START_DATE = "2025-11-15"
MINIMAL_WORD_COUNT = 0
LAUNCH_CREATE_STREAMING_INSTANCE = False

In [None]:
# Create regex pattern for article filtering
keywords_filtered = []
for lst in THEME_KEYWORDS.values():
    for entry in lst:
        if (
            not entry.get("high_risk_of_false_positive", True)
            and entry.get("language") == "french"
        ):
            keywords_filtered.append(entry.get("keyword"))

# keywords_filtered contient la liste désirée
keywords_filtered = list(set(keywords_filtered))

keyword_regex = create_combined_regex_pattern(
    keywords_filtered, bigquery_compatible=True
)


In [None]:
# Set up sources to extract
all_sources = load_json_values(FOLLOWED_SOURCES_PATH)

# 3. Verify the associated number of items to extract before creating a streaming instance

In [None]:
submit_result = submit_snapshot_explain(
    source_codes=all_sources,
    start_date=START_DATE,
    end_date=None,
    minimal_word_count=0,
    language_code="fr",
    regex_pattern=keyword_regex,
)

if submit_result["success"]:
    explain_id = submit_result["explain_id"]
    print(f"Job submitted successfully! ID: {explain_id}")


    poll_result = poll_snapshot_explain(
        explain_id=explain_id,
        max_attempts=10,
        wait_seconds=60,
    )
    
    print(f"Polling result: {poll_result}")
else:
    print(f"Error during submission: {submit_result['error']}")

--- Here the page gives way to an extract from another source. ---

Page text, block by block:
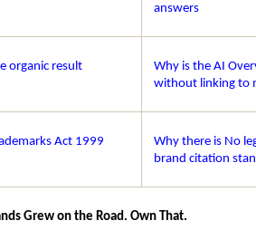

# 4. Create Streaming Instance

## Warning: this action will consume Factiva credits. Please check the number of articles extracted beforehand.

In [None]:
if LAUNCH_CREATE_STREAMING_INSTANCE:
    stream_info = create_streaming_instance(
        source_codes=all_sources,
        start_date=START_DATE,
        minimal_word_count=0,
        language_code="fr",
        regex_pattern=keyword_regex,
        )

# 5. Manage streaming instance

## 5.1 Check straming instance status

In [None]:
streams_overview = get_streams()
streams_overview

In [None]:
stream_id = 'xxx'
stream_extended = get_stream_extended(stream_id=stream_id)
stream_extended

## 5.2 Verify Factiva account statistics

In [None]:
account_statistics = get_account_statistics()
account_statistics

## 5.3 Delete steaming instance

In [None]:
results_delete = delete_stream(stream_id='xxx')